EXERCISE INSTRUCTIONS ▸
Scan the lines below for "every" and copy the matches.

-=-=-

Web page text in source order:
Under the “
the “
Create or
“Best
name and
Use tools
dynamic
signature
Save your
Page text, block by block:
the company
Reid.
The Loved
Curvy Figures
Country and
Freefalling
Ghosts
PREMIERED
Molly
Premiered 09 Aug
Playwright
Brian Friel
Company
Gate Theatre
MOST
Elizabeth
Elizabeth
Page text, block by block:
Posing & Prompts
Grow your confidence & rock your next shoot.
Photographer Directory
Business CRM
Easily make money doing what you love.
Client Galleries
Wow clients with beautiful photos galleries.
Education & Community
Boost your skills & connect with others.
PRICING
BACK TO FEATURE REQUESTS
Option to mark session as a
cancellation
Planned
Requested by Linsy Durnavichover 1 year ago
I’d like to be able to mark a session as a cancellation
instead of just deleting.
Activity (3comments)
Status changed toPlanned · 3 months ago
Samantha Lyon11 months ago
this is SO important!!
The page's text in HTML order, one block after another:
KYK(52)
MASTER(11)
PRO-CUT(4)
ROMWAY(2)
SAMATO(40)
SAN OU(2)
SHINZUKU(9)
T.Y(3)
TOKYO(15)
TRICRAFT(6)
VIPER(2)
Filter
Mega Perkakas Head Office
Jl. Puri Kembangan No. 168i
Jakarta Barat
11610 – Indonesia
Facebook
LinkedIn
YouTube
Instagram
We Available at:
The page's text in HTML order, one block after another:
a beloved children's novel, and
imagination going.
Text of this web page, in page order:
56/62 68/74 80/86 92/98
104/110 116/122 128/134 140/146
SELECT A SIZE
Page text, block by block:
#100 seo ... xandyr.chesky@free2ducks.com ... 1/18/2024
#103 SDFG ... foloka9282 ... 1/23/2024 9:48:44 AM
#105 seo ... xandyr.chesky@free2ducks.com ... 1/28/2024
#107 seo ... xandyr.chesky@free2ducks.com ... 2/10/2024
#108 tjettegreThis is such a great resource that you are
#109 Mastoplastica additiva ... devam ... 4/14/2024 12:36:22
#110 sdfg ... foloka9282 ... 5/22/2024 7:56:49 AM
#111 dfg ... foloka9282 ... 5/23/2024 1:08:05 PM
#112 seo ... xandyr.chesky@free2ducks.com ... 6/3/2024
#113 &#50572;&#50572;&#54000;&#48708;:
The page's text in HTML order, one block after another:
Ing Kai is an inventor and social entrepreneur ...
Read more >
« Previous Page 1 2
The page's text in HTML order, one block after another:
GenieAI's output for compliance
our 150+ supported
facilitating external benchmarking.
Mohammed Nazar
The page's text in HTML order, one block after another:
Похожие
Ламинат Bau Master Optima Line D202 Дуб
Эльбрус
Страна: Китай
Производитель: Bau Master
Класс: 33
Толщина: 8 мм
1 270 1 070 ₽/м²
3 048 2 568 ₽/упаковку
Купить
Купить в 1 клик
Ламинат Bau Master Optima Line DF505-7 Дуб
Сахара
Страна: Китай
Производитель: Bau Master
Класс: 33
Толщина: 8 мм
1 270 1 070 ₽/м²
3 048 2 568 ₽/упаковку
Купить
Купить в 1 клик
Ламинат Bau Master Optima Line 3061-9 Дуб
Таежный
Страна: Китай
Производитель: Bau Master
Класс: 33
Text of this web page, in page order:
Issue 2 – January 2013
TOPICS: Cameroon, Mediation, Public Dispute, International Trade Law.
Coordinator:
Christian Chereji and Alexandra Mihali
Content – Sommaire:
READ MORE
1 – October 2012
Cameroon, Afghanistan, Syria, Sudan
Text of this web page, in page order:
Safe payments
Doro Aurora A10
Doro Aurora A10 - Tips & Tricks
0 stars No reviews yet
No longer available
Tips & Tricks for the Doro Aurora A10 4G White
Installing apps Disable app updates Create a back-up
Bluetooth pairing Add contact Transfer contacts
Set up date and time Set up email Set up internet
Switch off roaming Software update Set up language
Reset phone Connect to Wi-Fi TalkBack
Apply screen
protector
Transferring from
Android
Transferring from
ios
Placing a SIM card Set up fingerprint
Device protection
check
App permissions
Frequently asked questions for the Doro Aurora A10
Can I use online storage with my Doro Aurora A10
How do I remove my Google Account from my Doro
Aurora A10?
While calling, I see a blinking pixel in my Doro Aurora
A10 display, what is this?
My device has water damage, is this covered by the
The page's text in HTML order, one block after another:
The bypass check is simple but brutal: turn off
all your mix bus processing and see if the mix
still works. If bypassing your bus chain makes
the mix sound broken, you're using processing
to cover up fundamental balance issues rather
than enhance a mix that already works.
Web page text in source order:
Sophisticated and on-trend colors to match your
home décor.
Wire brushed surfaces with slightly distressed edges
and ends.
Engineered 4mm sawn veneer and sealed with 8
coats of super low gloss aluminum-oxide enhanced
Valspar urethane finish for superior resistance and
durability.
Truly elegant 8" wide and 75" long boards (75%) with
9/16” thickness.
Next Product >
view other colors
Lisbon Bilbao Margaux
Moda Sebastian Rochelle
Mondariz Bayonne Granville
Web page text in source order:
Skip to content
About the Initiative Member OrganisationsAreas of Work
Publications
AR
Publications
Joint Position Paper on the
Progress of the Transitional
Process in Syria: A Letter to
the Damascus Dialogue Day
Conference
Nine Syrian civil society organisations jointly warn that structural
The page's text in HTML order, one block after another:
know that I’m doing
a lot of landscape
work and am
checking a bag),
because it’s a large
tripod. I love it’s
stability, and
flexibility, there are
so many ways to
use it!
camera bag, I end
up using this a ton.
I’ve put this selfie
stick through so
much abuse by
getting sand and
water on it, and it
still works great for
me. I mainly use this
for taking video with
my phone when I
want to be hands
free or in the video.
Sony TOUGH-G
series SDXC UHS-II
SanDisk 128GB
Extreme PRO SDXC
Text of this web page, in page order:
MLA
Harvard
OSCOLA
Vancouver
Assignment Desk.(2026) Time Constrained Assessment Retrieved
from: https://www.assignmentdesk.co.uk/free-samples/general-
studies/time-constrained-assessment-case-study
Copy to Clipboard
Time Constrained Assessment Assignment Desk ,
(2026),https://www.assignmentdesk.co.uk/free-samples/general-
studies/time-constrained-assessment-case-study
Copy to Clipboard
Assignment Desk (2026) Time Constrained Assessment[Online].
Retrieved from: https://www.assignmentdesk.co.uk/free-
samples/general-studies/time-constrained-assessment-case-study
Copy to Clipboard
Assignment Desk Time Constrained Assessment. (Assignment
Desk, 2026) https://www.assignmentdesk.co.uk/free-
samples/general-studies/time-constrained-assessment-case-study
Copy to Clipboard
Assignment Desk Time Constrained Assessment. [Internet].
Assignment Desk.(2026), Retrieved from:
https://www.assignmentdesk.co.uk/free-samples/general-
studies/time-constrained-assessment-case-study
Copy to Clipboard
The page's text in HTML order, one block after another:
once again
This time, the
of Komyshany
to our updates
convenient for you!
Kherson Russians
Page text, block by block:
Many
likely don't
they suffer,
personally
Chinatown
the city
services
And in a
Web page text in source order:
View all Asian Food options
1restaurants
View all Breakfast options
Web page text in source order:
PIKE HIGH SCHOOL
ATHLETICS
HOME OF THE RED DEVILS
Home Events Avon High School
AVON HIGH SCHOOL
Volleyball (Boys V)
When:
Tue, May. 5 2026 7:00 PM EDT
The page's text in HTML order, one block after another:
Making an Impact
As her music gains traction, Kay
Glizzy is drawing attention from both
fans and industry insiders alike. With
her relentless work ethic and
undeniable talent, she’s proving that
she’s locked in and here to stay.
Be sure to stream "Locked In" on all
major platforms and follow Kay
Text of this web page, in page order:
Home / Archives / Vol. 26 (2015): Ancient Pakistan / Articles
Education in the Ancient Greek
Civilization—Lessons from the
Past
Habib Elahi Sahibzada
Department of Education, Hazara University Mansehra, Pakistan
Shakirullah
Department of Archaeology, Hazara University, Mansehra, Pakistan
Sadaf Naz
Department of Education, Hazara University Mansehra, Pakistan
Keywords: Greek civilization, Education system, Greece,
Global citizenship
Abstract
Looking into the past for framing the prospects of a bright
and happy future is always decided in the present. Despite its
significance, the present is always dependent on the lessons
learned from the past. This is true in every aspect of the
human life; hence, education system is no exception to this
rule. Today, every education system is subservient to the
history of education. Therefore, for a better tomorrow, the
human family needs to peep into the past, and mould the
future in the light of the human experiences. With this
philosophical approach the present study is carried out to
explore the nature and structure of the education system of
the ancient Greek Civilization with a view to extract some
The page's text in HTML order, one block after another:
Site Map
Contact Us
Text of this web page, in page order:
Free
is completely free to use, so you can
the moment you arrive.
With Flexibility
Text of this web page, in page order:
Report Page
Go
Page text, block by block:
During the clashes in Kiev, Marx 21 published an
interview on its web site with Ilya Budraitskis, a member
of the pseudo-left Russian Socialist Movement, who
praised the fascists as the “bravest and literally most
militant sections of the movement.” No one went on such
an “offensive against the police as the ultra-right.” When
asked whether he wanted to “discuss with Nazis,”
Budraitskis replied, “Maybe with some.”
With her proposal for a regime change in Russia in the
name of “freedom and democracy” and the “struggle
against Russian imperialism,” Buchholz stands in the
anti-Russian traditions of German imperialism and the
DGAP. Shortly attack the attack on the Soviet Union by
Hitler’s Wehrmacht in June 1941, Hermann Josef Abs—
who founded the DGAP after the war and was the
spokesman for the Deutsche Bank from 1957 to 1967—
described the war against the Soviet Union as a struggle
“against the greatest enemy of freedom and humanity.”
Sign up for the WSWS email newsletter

-=-=-

ANSWER FOR THE TASK ▸
learned from the past. This is true in every aspect of the
rule. Today, every education system is subservient to the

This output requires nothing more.